For future, its alot easier to make an accurate ID from a clear picture, but this time it doesn't matter as its clearly not an elong and you cant accuratly id a small serra like that until they are larger.


----------



## hecks8094 (May 13, 2008)

if its a rhom i wouldnt mind either as long as its one of the two


----------



## BRUNER247 (Jun 2, 2010)

IMO 60$ is high for a 1"serra. Is it just me or does the back look a lil extra tall? Idk might just be the pic or angle. But his back seem lil taller than my rhom.


----------



## hecks8094 (May 13, 2008)

yeah its just these fish are really hard to find were i live its first time in years i seen another piranha breed other than red bellies were i live, idk i havent seing it personally yet the guy is coming by later on today so i could check it out more


----------



## BRUNER247 (Jun 2, 2010)

I'm not sayn he's not worth it. Cheaper online but then shipping would tax ya.


----------



## Lifer374 (Dec 5, 2003)

This may sound bad to some here but if serra's are extremely hard to come by in your area I'd take him if I were you. 
That price will seem outrageous to alot of people here because $15-$20 would be more likely of a price tag on a 1" serra, but $60 would barely cover the cost of shipping if you purchased a fish from an online dealer. And thats if such a small specimen could be safely shipped.
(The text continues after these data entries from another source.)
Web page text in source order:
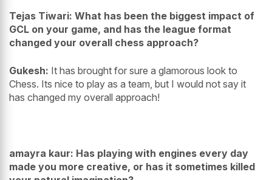
Tejas Tiwari: What has been the biggest impact of
GCL on your game, and has the league format
changed your overall chess approach?
Gukesh: It has brought for sure a glamorous look to
Chess. Its nice to play as a team, but I would not say it
has changed my overall approach!
amayra kaur: Has playing with engines every day
made you more creative, or has it sometimes killed
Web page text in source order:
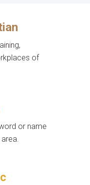
of
or name
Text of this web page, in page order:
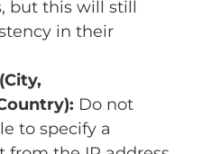
but this will still
in their
Do not
to specify a
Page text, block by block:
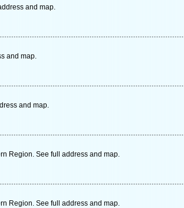
and map.
and map.
and map.
Region. See full address and map.
Region. See full address and map.
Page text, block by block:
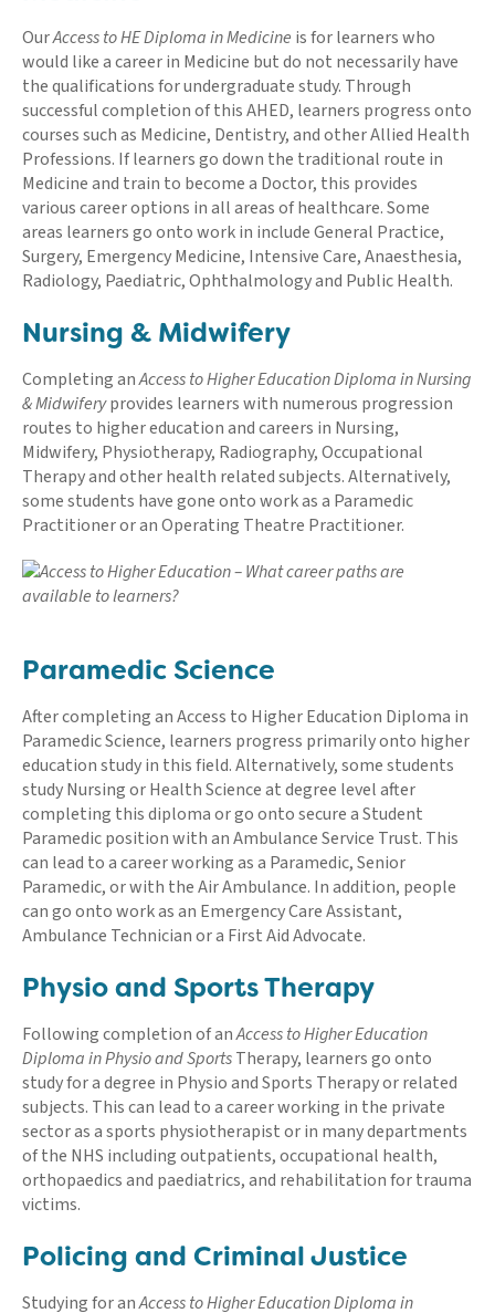
OurAccess to HE Diploma in Medicine is for learners who
would like a career in Medicine but do not necessarily have
the qualifications for undergraduate study. Through
successful completion of this AHED, learners progress onto
courses such as Medicine, Dentistry, and other Allied Health
Professions. If learners go down the traditional route in
Medicine and train to become a Doctor, this provides
various career options in all areas of healthcare. Some
areas learners go onto work in include General Practice,
Surgery, Emergency Medicine, Intensive Care, Anaesthesia,
Radiology, Paediatric, Ophthalmology and Public Health.
Nursing & Midwifery
Completing anAccess to Higher Education Diploma in Nursing
& Midwiferyprovides learners with numerous progression
routes to higher education and careers in Nursing,
Midwifery, Physiotherapy, Radiography, Occupational
Therapy and other health related subjects. Alternatively,
some students have gone onto work as a Paramedic
Practitioner or an Operating Theatre Practitioner.
Paramedic Science
After completing an Access to Higher Education Diploma in
Paramedic Science, learners progress primarily onto higher
education study in this field. Alternatively, some students
study Nursing or Health Science at degree level after
completing this diploma or go onto secure a Student
Paramedic position with an Ambulance Service Trust. This
can lead to a career working as a Paramedic, Senior
Paramedic, or with the Air Ambulance. In addition, people
can go onto work as an Emergency Care Assistant,
Ambulance Technician or a First Aid Advocate.
Physio and Sports Therapy
Following completion of anAccess to Higher Education
Diploma in Physio and SportsTherapy, learners go onto
study for a degree in Physio and Sports Therapy or related
subjects. This can lead to a career working in the private
sector as a sports physiotherapist or in many departments
of the NHS including outpatients, occupational health,
orthopaedics and paediatrics, and rehabilitation for trauma
victims.
Policing and Criminal Justice
Studying for anAccess to Higher Education Diploma in
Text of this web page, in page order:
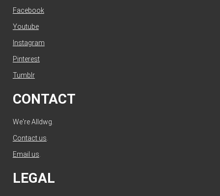
Facebook
Youtube
Instagram
Pinterest
Tumblr
CONTACT
We're Alldwg.
Contact us.
Email us.
LEGAL
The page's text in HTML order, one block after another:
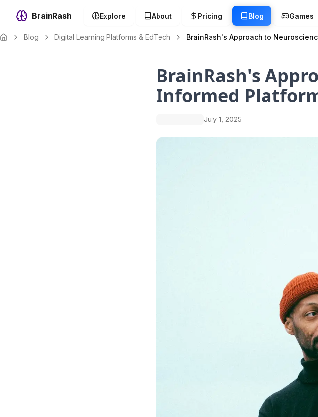
BrainRash Explore About Pricing Blog Games
Blog Digital Learning Platforms & EdTech BrainRash's Approach to
BrainRash's
Informed
July 1, 2025
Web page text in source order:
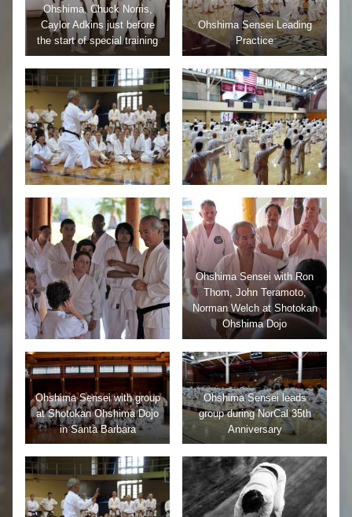
Ohshima, Chuck Norris,
Caylor Adkins just before
the start of special training
Ohshima Sensei Leading
Practice
Ohshima Sensei with Ron
Thom, John Teramoto,
Norman Welch at Shotokan
Ohshima Dojo
Ohshima Sensei with group
at Shotokan Ohshima Dojo
in Santa Barbara
Ohshima Sensei leads
group during NorCal 35th
Anniversary
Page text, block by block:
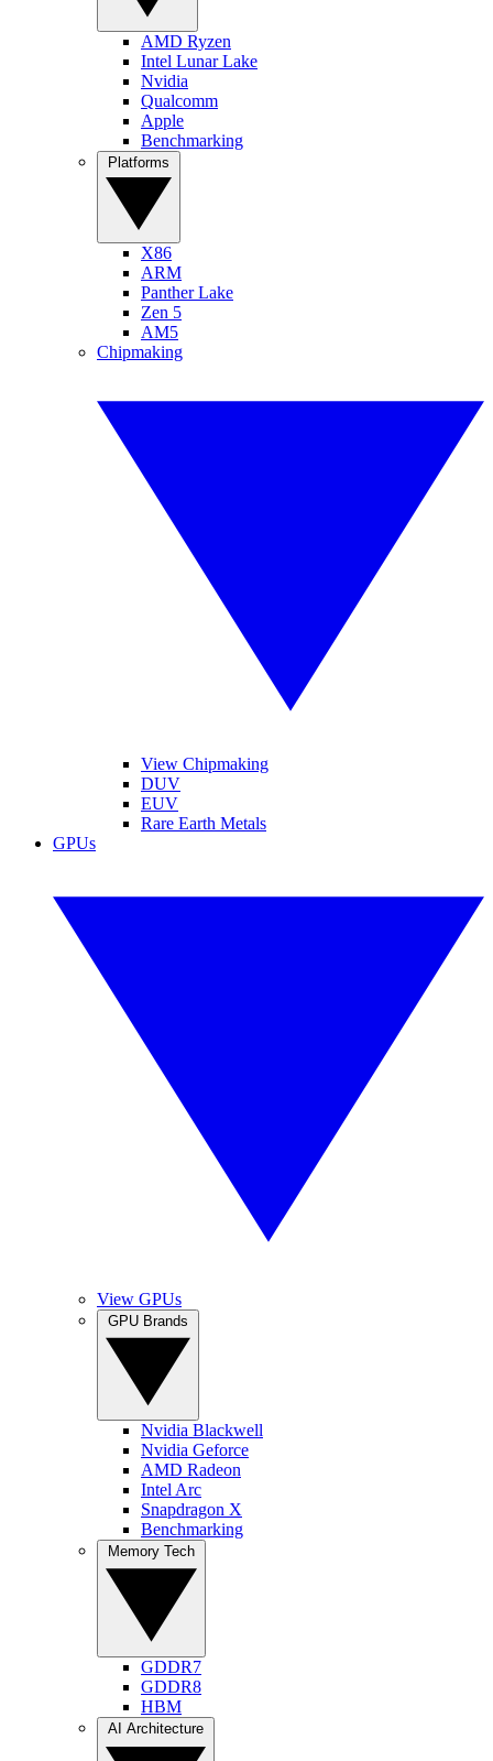
AMD Ryzen
Intel Lunar Lake
Nvidia
Qualcomm
Apple
Benchmarking
X86
ARM
Panther Lake
Zen 5
AM5
Chipmaking
View Chipmaking
DUV
EUV
Rare Earth Metals
GPUs
View GPUs
Nvidia Blackwell
Nvidia Geforce
AMD Radeon
Intel Arc
Snapdragon X
Benchmarking
GDDR7
GDDR8
HBM
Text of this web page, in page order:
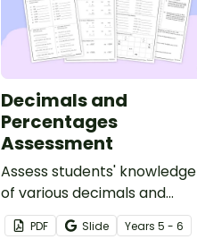
Decimals and
Percentages
Assessment
Assess students' knowledge
of various decimals and
percentages concepts with
this four-page worksheet.
PDF Slide Years5 - 6
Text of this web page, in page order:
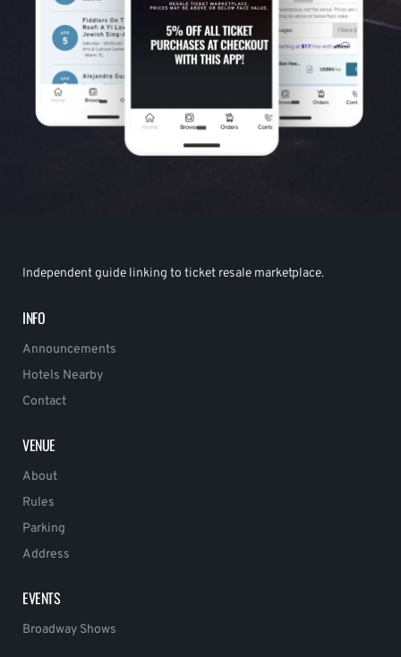
Independent guide linking to ticket resale marketplace.
INFO
Announcements
Hotels Nearby
Contact
VENUE
About
Rules
Parking
Address
EVENTS
Broadway Shows
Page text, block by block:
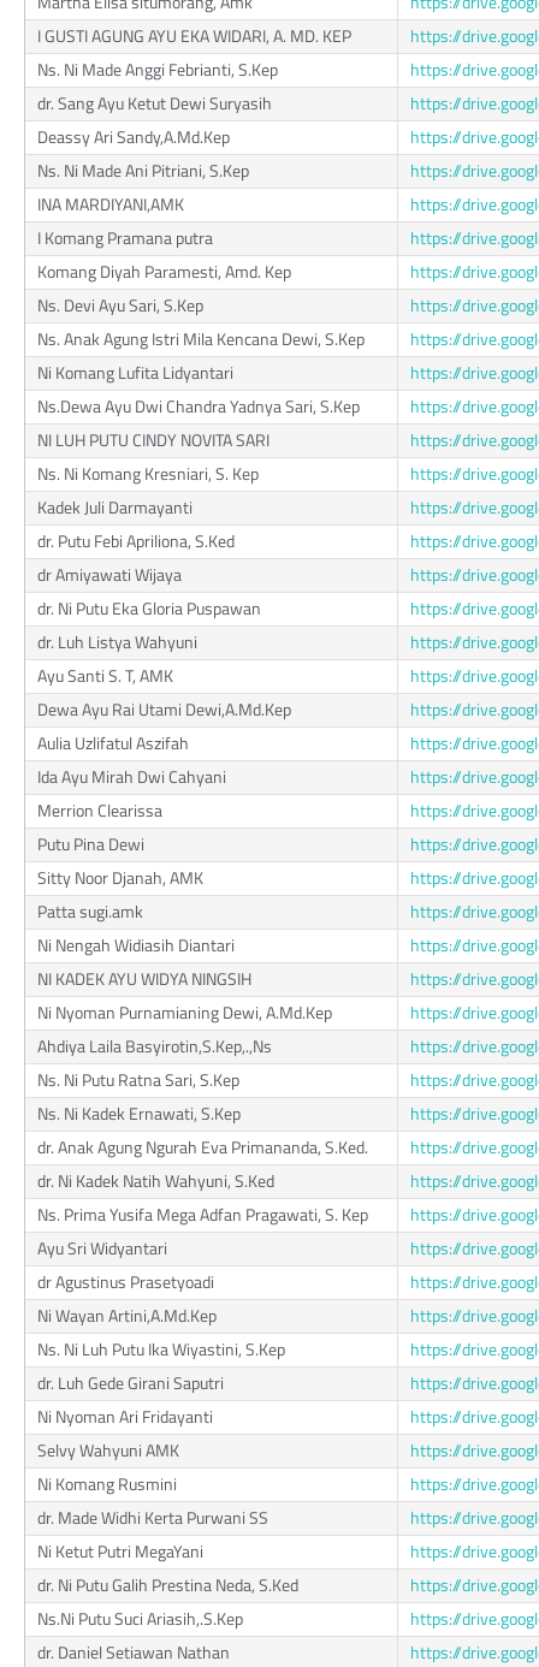
I GUSTI AGUNG AYU EKA WIDARI, A. MD. KEP
https://
Ns. Ni Made Anggi Febrianti, S.Kep
https://
dr. Sang Ayu Ketut Dewi Suryasih
https://
Deassy Ari Sandy,A.Md.Kep
https://
Ns. Ni Made Ani Pitriani, S.Kep
https://
INA MARDIYANI,AMK
https://
I Komang Pramana putra
https://
Komang Diyah Paramesti, Amd. Kep
https://
Ns. Devi Ayu Sari, S.Kep
https://
Ns. Anak Agung Istri Mila Kencana Dewi, S.Kep
https://
Ni Komang Lufita Lidyantari
https://
Ns.Dewa Ayu Dwi Chandra Yadnya Sari, S.Kep
https://
NI LUH PUTU CINDY NOVITA SARI
https://
Ns. Ni Komang Kresniari, S. Kep
https://
Kadek Juli Darmayanti
https://
dr. Putu Febi Apriliona, S.Ked
https://
dr Amiyawati Wijaya
https://
dr. Ni Putu Eka Gloria Puspawan
https://
dr. Luh Listya Wahyuni
https://
Ayu Santi S. T, AMK
https://
Dewa Ayu Rai Utami Dewi,A.Md.Kep
https://
Aulia Uzlifatul Aszifah
https://
Ida Ayu Mirah Dwi Cahyani
https://
Merrion Clearissa
https://
Putu Pina Dewi
https://
Sitty Noor Djanah, AMK
https://
Patta sugi.amk
https://
Ni Nengah Widiasih Diantari
https://
NI KADEK AYU WIDYA NINGSIH
https://
Ni Nyoman Purnamianing Dewi, A.Md.Kep
https://
Ahdiya Laila Basyirotin,S.Kep,.,Ns
https://
Ns. Ni Putu Ratna Sari, S.Kep
https://
Ns. Ni Kadek Ernawati, S.Kep
https://
dr. Anak Agung Ngurah Eva Primananda, S.Ked.
https://
dr. Ni Kadek Natih Wahyuni, S.Ked
https://
Ns. Prima Yusifa Mega Adfan Pragawati, S. Kep
https://
Ayu Sri Widyantari
https://
dr Agustinus Prasetyoadi
https://
Ni Wayan Artini,A.Md.Kep
https://
Ns. Ni Luh Putu Ika Wiyastini, S.Kep
https://
dr. Luh Gede Girani Saputri
https://
Ni Nyoman Ari Fridayanti
https://
Selvy Wahyuni AMK
https://
Ni Komang Rusmini
https://
dr. Made Widhi Kerta Purwani SS
https://
Ni Ketut Putri MegaYani
https://
dr. Ni Putu Galih Prestina Neda, S.Ked
https://
Ns.Ni Putu Suci Ariasih,.S.Kep
https://
dr. Daniel Setiawan Nathan
https://
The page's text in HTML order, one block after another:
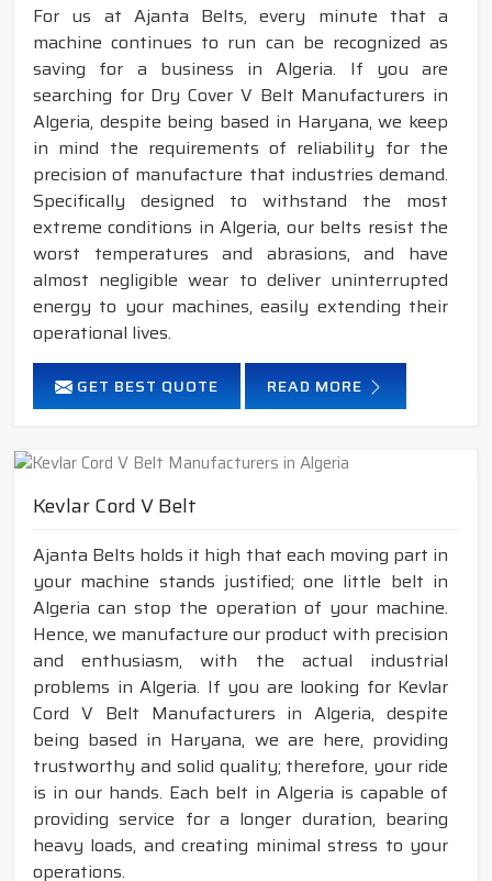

You would be gambling on exactly what species it is, could be sanchezi, a compressus or a rhombeus, so I'd keep this fish in a 20 long or a standard 29 gallon for a year or so. 
I would recommend a clearer shot, but like what was already mentioned, even the perfect flank shot of a serra so small you wouldn't know for sure what this one is. 
Only time will tell.

If you like what you see, offer him $45 and see where it goes.

I remember a time living in an area where getting even RBP's was difficult. If a small serra happened to land in a store in that area, at that time, I'd have no problems at all paying top dollar to get the chance to keep one.


----------



## hecks8094 (May 13, 2008)

yeah its really hard to get this here cant even ship it in my area i think ima buy it hopefully it turns out to be a rhom miss my old one ill take more pics when i get him


----------



## hecks8094 (May 13, 2008)

heres a new pic i just bought it let see what it turns out to be its like a quater size


----------



## RedneckR0nin (Nov 5, 2008)

I don't think so at all. The hump above the humeral spot is too large for a juvi Elong!


----------



## Pirambeba (Feb 1, 2010)

Well what ever it is, it looks pretty healthy.. $60 is a little steep, but if they are hard to get where you live then I also think you should buy it and grow it out a little


----------



## CLUSTER ONE (Aug 2, 2006)

Pirambeba said:


> Well what ever it is, it looks pretty healthy.. $60 is a little steep, but if they are hard to get where you live then I also think you should buy it and grow it out a little


 It all depends where you live and the store you go to. Around me close is a store that sells the occational black 1"er at 90$, but the store i actually go to ive seen 6inchers for mayby 50$ (i dont remember the exact price- its about 1h from me but i go there often). So the point is 60$ could be steep if you can get p's elsewhere, but if you cant get it elsewhere then you may as well pay 60$ rather then to drive 2 hours roundtrip to get one 30$ cheaper or to have one shipped.


----------



## Da' Manster! (Sep 1, 2009)

It's really hard to say from those pics, but it's definitely *NOT* an elong!...I am guessing Eigenmanni.


----------



## Pirambeba (Feb 1, 2010)

CLUSTER ONE said:


> Well what ever it is, it looks pretty healthy.. $60 is a little steep, but if they are hard to get where you live then I also think you should buy it and grow it out a little


 It all depends where you live and the store you go to. Around me close is a store that sells the occational black 1"er at 90$, but the store i actually go to ive seen 6inchers for mayby 50$ (i dont remember the exact price- its about 1h from me but i go there often). So the point is 60$ could be steep if you can get p's elsewhere, but if you cant get it elsewhere then you may as well pay 60$ rather then to drive 2 hours roundtrip to get one 30$ cheaper or to have one shipped.
[/quote]

I can get 6"s for about the same price where I am, but if I was in the op's situation I would take it. Good point though, well remarked.


----------



## hecks8094 (May 13, 2008)

heres a pic from aquascape of a elong, sorto off looks a like it i noticed the little guy isnt shy at all just swims all day long pretty cool . i have him in a 65 g tank


----------



## CLUSTER ONE (Aug 2, 2006)

hecks8094 said:


> heres a pic from aquascape of a elong, sorto off looks a like it i noticed the little guy isnt shy at all just swims all day long pretty cool . i have him in a 65 g tank


The aquascape pic is an elong, your isnt. Notice how the aquascape elong is alot mroe elongated then yours


----------